The Battle of Yavin is like 30 ships on maybe 100 because of two main reasons, I'd submit:
1. It was based in large part on historical, real dogfight footage; and
2. Filming and compositing that many things was already a montrously-difficult chore for which ILM practically had to invent equipment to manage.
I happen to think that most of the other battles in the prequel trilogy should have been more like the Battle of Yavin: fewer ships, more real drama. These huge-ass zillion-person space battles are meaningless eye candy. I mean, buzz droids? What crap. Part of what makes the Yavin battle gripping is the fact that it's closer to reality (i.e. real footage of real aerial battles) than the video game-like stuff from the PT. Especially Ep III: you don't see Anakin and Obi-Wan (nor any clones) actually do any real fighting against real adversaries. They fly around, do some fancy-ass rolls, make some droll comments, send several clones to their deaths, and then mosey on up to a heavily-defended starship that happens to have a critical component for the shields mounted on the outside of the ship, and presumably not covered by shields itself. If you want to talk about inconsistencies in plot, etc., why not toss that around for a bit?

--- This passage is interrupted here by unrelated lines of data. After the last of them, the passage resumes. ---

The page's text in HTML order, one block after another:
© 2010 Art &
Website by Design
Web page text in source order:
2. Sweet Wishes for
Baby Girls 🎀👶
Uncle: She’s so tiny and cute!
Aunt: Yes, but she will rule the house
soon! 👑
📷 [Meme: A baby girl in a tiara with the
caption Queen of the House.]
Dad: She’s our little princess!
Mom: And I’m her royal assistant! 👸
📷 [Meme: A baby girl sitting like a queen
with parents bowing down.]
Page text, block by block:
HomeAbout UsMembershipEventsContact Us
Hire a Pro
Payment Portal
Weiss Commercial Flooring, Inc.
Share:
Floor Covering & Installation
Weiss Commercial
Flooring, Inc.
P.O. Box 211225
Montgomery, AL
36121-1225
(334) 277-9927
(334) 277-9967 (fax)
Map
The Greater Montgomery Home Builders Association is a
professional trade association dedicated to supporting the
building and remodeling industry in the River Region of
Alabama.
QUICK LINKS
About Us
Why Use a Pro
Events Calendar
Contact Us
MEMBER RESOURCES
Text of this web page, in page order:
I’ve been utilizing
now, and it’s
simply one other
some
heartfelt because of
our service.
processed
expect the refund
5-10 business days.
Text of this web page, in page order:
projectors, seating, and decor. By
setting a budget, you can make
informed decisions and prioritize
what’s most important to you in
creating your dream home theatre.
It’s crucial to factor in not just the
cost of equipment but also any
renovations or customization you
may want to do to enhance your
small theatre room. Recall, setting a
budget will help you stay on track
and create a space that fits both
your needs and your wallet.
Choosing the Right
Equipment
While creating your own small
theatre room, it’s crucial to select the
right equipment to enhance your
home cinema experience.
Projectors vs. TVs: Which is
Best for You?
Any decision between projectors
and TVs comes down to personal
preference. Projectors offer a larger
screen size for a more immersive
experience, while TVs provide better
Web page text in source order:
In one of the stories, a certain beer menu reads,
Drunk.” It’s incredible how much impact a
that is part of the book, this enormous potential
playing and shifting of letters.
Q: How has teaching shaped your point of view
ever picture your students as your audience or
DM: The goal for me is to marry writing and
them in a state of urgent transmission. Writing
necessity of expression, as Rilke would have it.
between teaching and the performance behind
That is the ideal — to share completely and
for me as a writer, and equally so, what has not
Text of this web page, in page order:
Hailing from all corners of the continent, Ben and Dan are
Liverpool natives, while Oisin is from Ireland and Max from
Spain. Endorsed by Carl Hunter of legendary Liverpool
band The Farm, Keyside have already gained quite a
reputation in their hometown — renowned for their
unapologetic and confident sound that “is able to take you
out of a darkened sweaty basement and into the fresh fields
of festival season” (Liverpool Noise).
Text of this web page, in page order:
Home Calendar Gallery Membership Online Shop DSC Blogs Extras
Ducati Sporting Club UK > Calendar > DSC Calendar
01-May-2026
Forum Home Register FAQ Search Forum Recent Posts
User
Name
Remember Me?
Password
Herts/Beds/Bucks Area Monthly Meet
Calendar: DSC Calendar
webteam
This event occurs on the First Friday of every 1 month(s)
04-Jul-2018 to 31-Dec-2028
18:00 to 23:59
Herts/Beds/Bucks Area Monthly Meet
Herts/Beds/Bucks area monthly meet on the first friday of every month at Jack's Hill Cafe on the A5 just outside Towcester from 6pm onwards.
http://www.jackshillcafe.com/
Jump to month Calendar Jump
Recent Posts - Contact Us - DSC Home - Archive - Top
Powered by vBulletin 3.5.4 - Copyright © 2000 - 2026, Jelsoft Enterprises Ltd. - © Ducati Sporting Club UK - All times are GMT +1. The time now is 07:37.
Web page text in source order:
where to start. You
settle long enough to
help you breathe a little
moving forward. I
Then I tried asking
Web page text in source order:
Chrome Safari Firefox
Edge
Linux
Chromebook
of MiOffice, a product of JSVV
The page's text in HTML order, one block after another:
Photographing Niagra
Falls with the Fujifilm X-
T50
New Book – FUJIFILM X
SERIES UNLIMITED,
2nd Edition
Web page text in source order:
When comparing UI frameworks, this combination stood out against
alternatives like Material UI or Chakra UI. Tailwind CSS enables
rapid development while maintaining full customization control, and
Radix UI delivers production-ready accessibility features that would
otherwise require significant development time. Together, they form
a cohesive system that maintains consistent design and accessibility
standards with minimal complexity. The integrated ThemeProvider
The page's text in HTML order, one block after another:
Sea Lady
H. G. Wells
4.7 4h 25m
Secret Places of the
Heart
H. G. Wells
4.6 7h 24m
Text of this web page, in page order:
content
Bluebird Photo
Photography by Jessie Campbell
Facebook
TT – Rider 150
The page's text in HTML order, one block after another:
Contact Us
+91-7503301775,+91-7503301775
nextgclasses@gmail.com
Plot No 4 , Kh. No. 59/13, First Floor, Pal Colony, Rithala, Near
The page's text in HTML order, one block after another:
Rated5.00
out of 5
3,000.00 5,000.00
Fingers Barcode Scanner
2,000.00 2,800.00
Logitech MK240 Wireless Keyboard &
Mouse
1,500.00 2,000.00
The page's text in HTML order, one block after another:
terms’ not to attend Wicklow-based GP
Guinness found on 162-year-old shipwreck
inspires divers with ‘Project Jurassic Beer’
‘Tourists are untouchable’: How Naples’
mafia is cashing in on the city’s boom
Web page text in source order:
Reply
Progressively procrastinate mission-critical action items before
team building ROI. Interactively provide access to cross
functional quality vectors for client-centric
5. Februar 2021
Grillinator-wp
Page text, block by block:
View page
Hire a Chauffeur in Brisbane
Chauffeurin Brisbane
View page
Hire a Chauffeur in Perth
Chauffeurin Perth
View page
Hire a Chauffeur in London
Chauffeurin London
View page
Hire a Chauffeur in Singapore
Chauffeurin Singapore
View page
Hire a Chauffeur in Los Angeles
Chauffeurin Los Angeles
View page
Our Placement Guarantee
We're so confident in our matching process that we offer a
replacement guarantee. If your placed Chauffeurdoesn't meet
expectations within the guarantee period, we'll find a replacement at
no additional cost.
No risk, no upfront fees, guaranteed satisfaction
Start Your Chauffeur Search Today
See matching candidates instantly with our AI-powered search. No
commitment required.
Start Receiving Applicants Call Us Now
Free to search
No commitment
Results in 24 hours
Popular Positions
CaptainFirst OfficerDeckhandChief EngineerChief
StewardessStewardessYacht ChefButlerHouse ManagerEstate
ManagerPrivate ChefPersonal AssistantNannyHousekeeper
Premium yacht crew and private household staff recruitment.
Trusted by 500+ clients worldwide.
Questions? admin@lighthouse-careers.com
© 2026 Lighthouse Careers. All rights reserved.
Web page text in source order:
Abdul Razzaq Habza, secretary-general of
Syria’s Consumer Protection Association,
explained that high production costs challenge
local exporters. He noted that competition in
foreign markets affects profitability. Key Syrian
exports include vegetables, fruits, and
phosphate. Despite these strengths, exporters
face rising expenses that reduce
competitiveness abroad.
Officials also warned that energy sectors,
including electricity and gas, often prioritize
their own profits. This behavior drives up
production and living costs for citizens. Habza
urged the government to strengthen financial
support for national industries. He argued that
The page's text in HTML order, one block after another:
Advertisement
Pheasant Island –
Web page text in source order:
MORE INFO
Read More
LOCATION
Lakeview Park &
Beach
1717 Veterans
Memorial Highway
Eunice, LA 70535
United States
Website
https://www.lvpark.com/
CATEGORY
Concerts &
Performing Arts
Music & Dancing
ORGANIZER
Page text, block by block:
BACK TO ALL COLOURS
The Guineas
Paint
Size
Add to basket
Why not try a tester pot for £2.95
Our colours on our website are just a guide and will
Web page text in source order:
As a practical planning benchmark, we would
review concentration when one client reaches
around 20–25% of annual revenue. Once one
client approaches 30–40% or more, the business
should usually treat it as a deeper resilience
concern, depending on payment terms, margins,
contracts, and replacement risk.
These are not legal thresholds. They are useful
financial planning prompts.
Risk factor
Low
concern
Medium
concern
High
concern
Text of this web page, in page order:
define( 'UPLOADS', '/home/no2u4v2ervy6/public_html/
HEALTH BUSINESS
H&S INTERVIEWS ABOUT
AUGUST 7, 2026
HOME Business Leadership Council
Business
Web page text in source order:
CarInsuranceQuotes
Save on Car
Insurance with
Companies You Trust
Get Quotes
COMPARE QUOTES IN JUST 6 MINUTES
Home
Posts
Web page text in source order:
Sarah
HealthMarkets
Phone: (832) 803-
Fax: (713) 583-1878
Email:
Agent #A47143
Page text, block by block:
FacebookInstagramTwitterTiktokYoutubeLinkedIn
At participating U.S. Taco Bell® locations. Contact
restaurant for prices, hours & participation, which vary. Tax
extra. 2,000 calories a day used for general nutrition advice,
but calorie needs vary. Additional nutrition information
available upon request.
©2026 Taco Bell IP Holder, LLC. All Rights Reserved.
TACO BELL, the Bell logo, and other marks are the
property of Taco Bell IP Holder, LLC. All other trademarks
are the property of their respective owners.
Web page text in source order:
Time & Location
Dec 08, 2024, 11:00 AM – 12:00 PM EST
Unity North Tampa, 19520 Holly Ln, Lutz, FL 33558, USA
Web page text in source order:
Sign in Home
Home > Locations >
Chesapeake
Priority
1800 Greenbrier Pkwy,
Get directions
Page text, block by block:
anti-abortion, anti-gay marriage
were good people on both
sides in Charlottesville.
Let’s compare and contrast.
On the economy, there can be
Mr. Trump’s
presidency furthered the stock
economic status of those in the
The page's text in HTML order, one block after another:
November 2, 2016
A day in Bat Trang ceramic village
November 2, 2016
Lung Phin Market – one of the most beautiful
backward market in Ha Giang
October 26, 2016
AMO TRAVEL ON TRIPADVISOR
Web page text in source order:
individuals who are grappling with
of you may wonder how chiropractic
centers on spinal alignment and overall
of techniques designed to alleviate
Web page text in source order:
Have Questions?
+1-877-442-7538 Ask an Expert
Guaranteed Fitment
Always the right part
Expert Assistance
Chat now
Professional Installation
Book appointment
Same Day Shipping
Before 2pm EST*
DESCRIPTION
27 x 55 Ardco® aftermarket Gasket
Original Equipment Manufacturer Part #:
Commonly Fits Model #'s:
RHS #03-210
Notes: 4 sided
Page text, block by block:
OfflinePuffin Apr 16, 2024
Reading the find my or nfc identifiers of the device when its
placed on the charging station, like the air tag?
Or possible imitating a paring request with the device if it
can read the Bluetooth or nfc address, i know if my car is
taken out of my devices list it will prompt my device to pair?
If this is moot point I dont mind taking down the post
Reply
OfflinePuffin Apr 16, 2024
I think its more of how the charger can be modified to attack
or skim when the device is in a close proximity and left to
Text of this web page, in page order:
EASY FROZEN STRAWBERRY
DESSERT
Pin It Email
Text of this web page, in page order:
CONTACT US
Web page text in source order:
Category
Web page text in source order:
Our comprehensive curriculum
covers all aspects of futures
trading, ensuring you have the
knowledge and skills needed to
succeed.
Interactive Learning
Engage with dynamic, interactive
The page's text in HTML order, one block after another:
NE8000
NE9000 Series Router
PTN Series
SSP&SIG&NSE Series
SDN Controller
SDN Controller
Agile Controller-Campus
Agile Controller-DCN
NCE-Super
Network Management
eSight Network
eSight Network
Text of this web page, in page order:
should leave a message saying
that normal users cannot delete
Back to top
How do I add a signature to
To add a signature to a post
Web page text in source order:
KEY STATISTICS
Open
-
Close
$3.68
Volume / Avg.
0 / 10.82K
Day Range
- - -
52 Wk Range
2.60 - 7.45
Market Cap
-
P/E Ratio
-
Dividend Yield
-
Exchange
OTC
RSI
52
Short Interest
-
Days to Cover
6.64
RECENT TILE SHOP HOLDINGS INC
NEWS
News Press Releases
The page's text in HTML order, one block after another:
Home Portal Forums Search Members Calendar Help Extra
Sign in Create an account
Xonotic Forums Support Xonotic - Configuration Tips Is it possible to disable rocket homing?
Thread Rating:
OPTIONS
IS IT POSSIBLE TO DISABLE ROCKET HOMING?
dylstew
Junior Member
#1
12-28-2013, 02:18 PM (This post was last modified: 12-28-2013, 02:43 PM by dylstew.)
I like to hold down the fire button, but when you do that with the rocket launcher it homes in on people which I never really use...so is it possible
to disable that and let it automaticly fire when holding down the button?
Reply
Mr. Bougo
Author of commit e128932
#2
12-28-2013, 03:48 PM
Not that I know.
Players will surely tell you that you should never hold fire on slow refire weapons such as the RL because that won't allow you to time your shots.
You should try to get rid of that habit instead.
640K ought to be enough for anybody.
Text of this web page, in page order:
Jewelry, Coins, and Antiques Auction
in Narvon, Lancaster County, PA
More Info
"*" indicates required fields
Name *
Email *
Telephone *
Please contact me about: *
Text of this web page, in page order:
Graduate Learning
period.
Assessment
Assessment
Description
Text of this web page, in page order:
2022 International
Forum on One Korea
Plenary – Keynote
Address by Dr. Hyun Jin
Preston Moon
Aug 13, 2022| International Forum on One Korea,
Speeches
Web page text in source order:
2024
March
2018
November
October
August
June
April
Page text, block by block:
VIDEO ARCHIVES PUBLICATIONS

Also, it's hard to comprehend now -- more than 30 years later -- just how absolutely brilliant the engineers at ILM in 1975/76 were, to be able to "film" a battle of spaceships and make it look really convincing. In my opinion, now that you can just plop in a thousand other elements with a few mouse clicks and composite the whole thing without half trying doesn't mean you should plop in a thousand other elements.